Try this one on for size: the Macondo well has blown out, killing 11 workers and spewing thousands of barrels of oil into the Gulf of Mexico. Birds, marine mammals and fish are dying. Oil is heading towards sensitive coastline.
Plans A, B and C haven’t worked and BP, the London-based petroleum company, is running out of alphabet. Time to bring in the Canadians.
Three young engineers with Welaptega Marine in Halifax returned home in mid-July after assisting BP in its efforts to repair the ruptured Macondo well.
James Kesten (BEng’08) and Tyler de Gier (BEng’08), who studied mechanical engineering at Dalhousie, spent several weeks at the spill site leading up to the successful capping of the well on July 15. A third Welaptega mechanical engineer, 3-D modelling expert Marie MacCormick (BEng’07) worked out of BP’s Houston, Texas office for the duration. She’s also a Dal grad.
“BP is already a client of ours, so for me, it was a matter of reminding them that we were here as a resource,” says Tony Hall, owner of Welaptega Marine, a subsea engineering support firm specializing in marine imaging technologies for the offshore petroleum industry. “I can’t say enough about my people. Here they are in their mid-20s parachuted into an extremely high pressure situation to help solve one of the biggest offshore incidents in history.

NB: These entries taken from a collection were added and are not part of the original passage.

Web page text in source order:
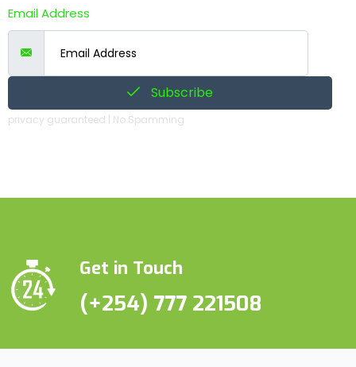
Email Address
Subscribe
privacy guaranteed | No Spamming
Get in Touch
(+254) 777 221508
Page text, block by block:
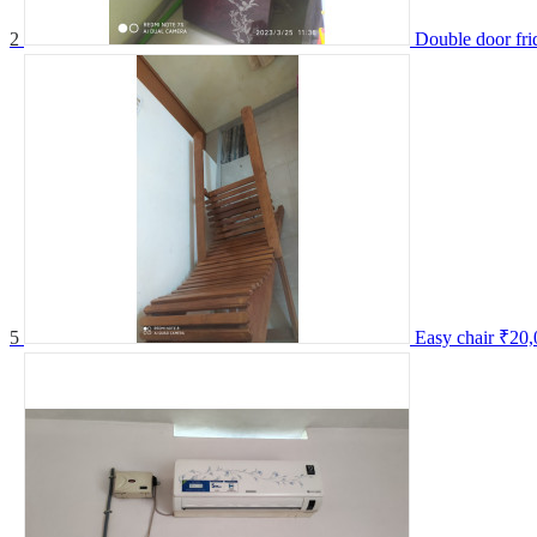
2 Double door
5 Easy chair
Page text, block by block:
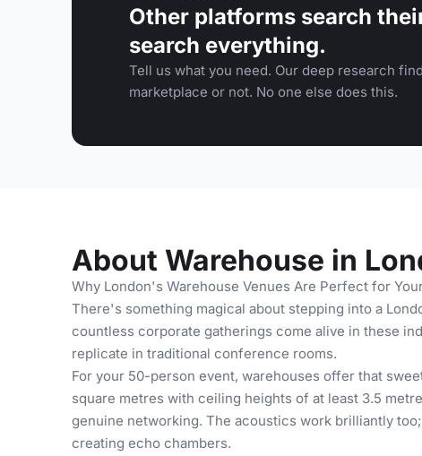
Other platforms search
search everything.
Tell us what you need. Our deep research
marketplace or not. No one else does this.
About Warehouse in
Why London's Warehouse Venues Are Perfect for
There's something magical about stepping into a
countless corporate gatherings come alive in these
replicate in traditional conference rooms.
For your 50-person event, warehouses offer that
square metres with ceiling heights of at least 3.5
genuine networking. The acoustics work brilliantly
creating echo chambers.
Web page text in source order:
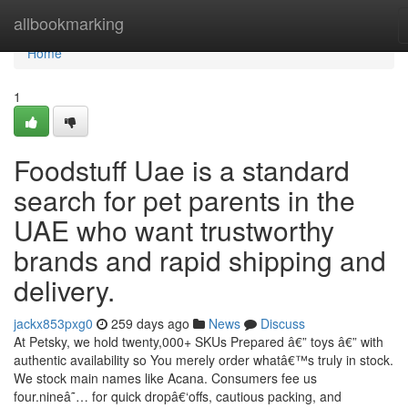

“The quality of the people we get from Dalhousie is phenomenal.”
Without going into too much detail – Welaptega is not authorized to divulge the exact nature of the work – the job was to create a 3D model of the blown well, passing on the data to BP in its quest to plug the gushing wellhead. Based on a ship, Mr. Kesten and Mr. de Gier used a minivan-sized remotely operated vehicle sent down from the ship to get the photographs needed, while on shore, Ms. MacCormick, created the accurate 3D models.
“When I first heard what happened, I was thinking that what we do could definitely help,” says Mr. Kesten, 25, who first came to work at Welaptega on a co-op placement and was hired on after graduation in 2008. “When we finally did get the call, we were choppering into the site less than 12 hours later. It looked like a war zone.”
“It was high pressure, definitely,” adds Mr. de Gier, 25. “But at the same time, it was all about safety and doing it right.”